[Source records]
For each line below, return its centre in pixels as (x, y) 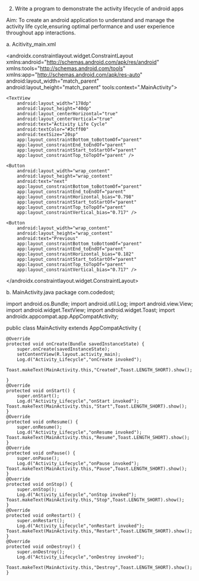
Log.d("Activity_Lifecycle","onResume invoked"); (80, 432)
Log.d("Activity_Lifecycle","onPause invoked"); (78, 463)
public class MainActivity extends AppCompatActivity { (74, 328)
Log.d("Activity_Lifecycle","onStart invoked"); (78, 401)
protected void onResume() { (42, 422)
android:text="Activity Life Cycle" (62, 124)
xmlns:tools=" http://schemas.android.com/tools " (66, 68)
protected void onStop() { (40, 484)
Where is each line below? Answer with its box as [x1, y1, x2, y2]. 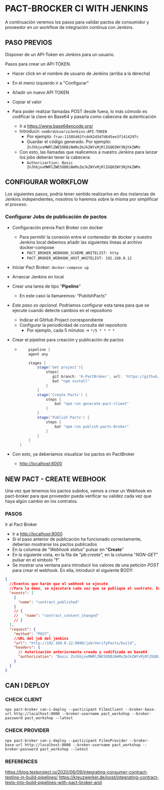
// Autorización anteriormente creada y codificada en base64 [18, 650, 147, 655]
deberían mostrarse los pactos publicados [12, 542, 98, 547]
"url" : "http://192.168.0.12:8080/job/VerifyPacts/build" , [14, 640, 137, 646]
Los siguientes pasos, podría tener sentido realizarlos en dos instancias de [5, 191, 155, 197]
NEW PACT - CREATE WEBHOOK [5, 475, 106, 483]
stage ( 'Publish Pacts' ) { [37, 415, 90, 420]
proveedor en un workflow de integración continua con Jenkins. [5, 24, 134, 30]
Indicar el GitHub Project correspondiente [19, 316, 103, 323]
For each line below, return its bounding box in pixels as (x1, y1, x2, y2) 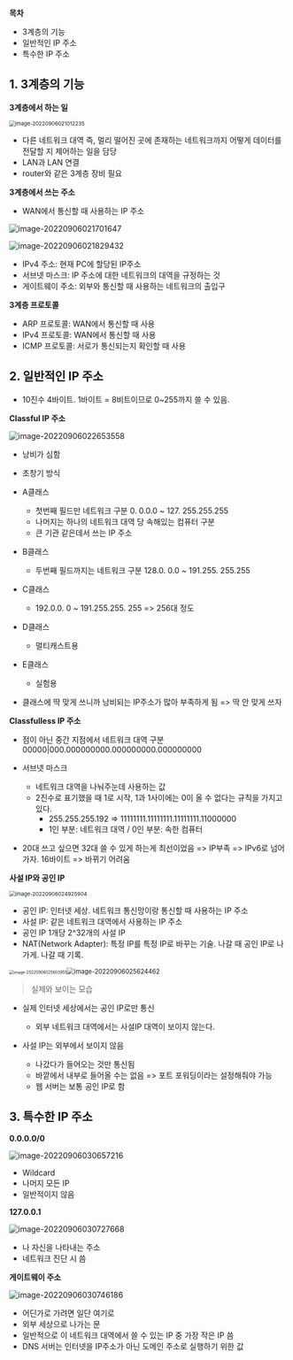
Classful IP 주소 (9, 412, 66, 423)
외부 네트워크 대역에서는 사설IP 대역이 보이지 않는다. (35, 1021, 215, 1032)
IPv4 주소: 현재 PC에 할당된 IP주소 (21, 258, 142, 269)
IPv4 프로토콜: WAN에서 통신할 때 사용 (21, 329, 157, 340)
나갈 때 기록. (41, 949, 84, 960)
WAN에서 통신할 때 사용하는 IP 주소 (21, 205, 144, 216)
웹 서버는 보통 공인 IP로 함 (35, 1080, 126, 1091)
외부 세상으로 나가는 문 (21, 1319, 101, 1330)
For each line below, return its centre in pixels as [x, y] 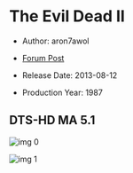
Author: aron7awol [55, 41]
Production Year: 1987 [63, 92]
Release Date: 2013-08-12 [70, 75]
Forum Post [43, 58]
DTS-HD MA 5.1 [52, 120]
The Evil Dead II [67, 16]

...

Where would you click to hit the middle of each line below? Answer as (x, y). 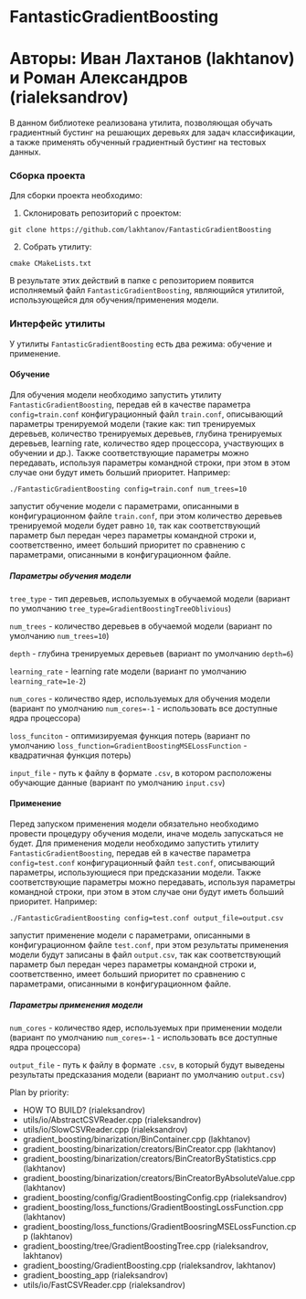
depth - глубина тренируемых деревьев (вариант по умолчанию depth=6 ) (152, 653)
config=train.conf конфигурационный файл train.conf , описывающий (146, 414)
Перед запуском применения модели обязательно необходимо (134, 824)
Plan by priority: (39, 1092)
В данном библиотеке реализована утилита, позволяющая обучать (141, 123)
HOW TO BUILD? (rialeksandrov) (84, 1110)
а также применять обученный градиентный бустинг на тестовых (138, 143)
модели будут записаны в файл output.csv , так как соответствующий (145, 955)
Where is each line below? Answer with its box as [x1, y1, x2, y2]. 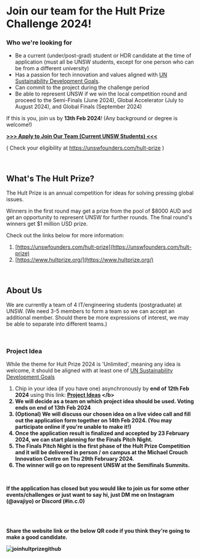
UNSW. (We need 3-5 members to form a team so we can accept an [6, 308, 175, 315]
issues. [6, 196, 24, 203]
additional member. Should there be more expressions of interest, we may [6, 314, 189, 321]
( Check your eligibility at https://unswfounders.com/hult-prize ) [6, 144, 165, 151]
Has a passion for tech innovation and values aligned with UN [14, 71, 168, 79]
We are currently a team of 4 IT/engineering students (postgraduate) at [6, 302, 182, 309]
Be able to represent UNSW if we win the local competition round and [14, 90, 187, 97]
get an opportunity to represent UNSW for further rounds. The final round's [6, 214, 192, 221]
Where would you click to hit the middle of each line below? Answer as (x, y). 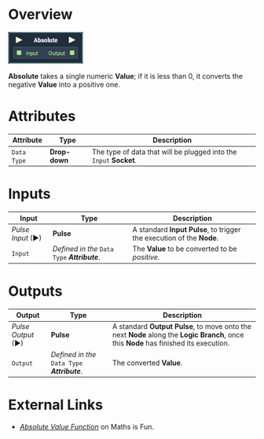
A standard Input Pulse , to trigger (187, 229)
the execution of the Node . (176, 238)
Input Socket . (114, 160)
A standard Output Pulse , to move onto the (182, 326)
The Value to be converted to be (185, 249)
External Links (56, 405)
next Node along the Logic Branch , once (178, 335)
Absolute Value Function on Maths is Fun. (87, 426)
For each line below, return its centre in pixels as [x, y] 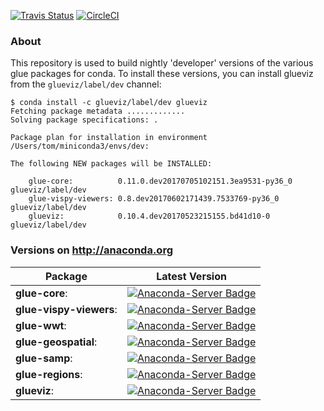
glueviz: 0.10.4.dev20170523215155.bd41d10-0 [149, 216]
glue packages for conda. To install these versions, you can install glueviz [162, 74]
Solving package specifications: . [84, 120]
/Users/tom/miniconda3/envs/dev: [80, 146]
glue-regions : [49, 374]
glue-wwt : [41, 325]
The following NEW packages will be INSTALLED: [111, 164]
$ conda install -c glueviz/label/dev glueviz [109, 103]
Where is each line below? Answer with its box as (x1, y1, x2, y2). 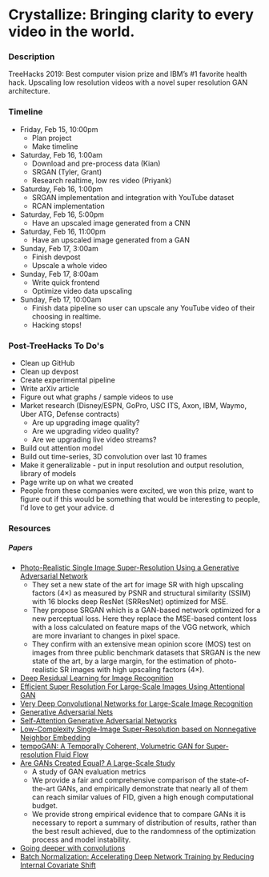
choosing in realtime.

> **Activity**
Output only the stretch above from the line with "protected void onResume()" through the line with "IPv4 주소: 현재 PC에 할당된 IP주소 (21, 258, 142, 269)", reproduced exactly. Exclude pictures.

> **Written solution**
protected void onResume() { (42, 422)
android:text="Activity Life Cycle" (62, 124)
xmlns:tools=" http://schemas.android.com/tools " (66, 68)
protected void onStop() { (40, 484)
Where is each line below? Answer with its box as [x1, y1, x2, y2]. 
// Autorización anteriormente creada y codificada en base64 [18, 650, 147, 655]
deberían mostrarse los pactos publicados [12, 542, 98, 547]
"url" : "http://192.168.0.12:8080/job/VerifyPacts/build" , [14, 640, 137, 646]
Los siguientes pasos, podría tener sentido realizarlos en dos instancias de [5, 191, 155, 197]
NEW PACT - CREATE WEBHOOK [5, 475, 106, 483]
stage ( 'Publish Pacts' ) { [37, 415, 90, 420]
proveedor en un workflow de integración continua con Jenkins. [5, 24, 134, 30]
Indicar el GitHub Project correspondiente [19, 316, 103, 323]
For each line below, return its bounding box in pixels as (x1, y1, x2, y2) 
Classful IP 주소 (9, 412, 66, 423)
외부 네트워크 대역에서는 사설IP 대역이 보이지 않는다. (35, 1021, 215, 1032)
IPv4 주소: 현재 PC에 할당된 IP주소 (21, 258, 142, 269)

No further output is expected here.